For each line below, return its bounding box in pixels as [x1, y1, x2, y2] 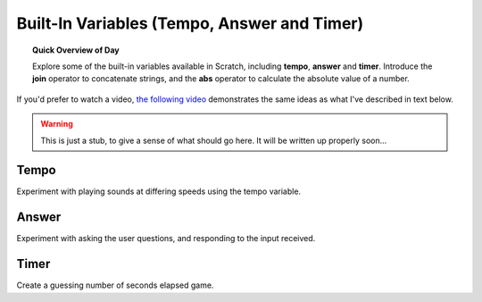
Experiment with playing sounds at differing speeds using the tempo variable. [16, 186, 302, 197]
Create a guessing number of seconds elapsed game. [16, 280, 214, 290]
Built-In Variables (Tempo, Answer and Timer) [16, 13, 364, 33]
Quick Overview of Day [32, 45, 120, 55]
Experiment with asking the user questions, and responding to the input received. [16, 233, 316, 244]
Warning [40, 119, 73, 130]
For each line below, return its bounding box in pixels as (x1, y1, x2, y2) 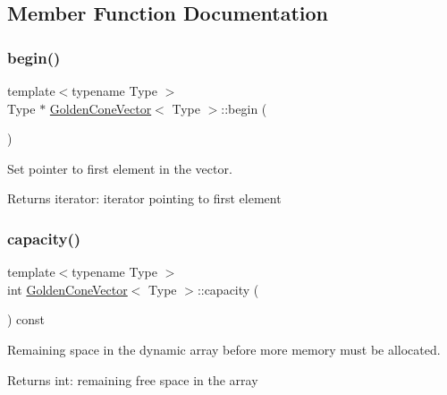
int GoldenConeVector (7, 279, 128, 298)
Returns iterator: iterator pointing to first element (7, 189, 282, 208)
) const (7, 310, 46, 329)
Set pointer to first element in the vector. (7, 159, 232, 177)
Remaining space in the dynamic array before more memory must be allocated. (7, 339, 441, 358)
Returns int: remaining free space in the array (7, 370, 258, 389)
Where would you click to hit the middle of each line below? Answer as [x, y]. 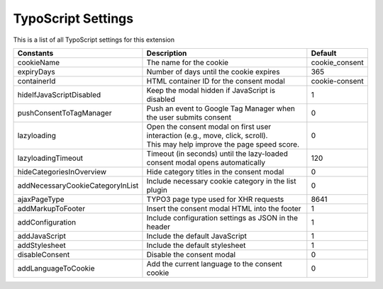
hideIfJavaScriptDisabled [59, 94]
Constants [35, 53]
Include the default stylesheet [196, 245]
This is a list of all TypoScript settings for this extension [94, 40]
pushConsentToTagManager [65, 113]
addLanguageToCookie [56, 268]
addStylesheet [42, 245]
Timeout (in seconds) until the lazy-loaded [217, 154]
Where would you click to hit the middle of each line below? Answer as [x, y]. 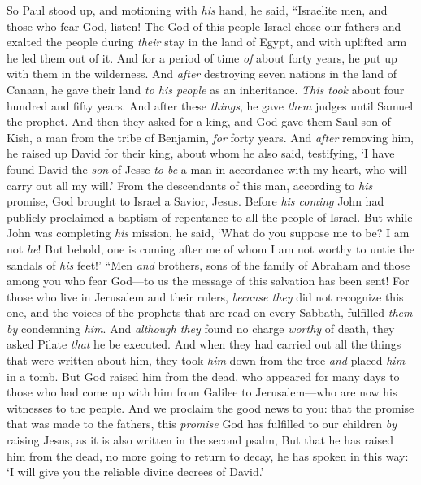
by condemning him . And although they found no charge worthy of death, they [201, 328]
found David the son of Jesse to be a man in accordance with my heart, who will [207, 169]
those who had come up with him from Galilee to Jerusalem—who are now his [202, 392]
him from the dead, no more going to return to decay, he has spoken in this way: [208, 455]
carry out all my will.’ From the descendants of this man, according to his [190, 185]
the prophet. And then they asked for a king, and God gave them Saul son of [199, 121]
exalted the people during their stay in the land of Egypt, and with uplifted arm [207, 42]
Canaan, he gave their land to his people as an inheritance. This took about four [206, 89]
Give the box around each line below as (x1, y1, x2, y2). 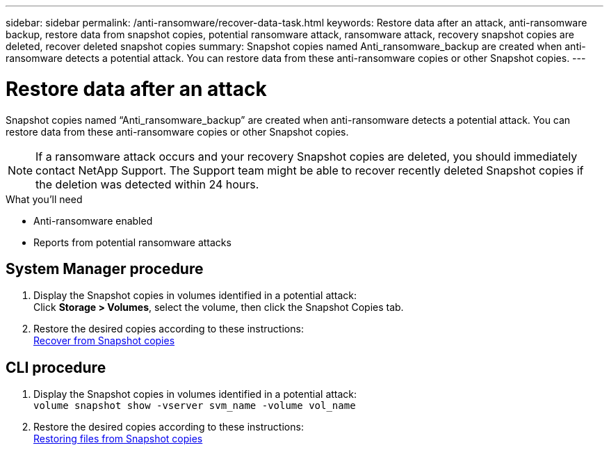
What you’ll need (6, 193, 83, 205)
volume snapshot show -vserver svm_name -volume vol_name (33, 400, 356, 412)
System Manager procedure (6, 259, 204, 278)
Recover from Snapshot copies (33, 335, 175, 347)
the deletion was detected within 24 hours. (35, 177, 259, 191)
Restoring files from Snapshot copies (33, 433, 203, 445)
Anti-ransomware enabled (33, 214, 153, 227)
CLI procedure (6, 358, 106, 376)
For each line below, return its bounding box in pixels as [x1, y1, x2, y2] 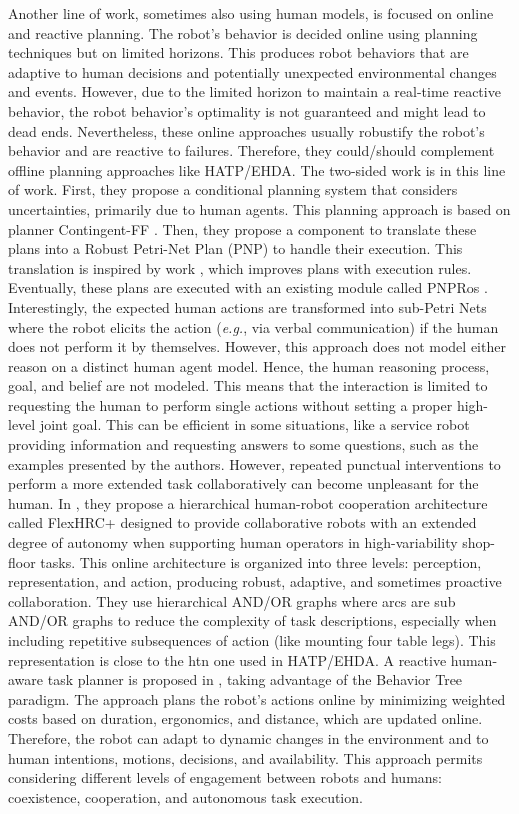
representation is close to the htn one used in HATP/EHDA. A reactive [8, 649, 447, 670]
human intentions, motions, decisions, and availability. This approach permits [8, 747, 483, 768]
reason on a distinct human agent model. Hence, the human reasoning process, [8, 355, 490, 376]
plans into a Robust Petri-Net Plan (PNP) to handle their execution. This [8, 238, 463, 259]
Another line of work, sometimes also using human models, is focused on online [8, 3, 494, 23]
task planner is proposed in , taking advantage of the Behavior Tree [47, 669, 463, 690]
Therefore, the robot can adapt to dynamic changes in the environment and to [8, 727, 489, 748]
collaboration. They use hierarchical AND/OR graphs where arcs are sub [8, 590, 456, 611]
---
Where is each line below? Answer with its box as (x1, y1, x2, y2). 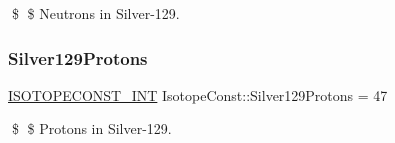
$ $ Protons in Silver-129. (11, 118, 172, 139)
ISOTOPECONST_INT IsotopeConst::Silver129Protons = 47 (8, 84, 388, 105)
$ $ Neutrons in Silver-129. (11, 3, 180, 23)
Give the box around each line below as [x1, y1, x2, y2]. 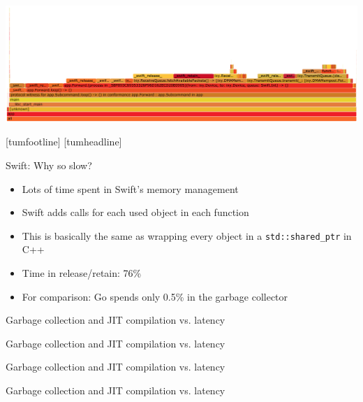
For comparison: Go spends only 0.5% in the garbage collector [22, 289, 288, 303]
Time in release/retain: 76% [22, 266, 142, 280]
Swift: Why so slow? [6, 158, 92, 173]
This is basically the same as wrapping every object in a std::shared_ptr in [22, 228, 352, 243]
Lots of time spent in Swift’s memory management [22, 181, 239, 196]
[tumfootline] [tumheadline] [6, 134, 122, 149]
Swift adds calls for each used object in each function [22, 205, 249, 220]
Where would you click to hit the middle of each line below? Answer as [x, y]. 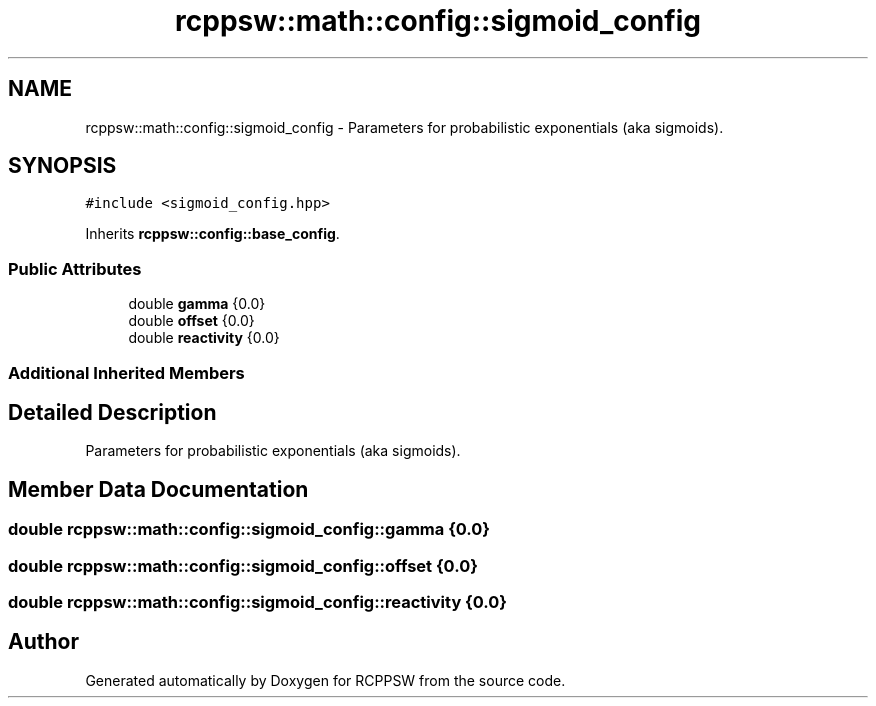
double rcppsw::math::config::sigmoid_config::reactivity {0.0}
==
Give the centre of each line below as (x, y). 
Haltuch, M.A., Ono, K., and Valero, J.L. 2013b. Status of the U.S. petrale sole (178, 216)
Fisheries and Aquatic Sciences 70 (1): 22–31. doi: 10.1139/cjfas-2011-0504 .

▶ **Problem**: Copy each line holding the word "array" from the listing above.

▶ **Completed exercise**:
Remaining space in the dynamic array before more memory must be allocated. (7, 339, 441, 358)
Returns int: remaining free space in the array (7, 370, 258, 389)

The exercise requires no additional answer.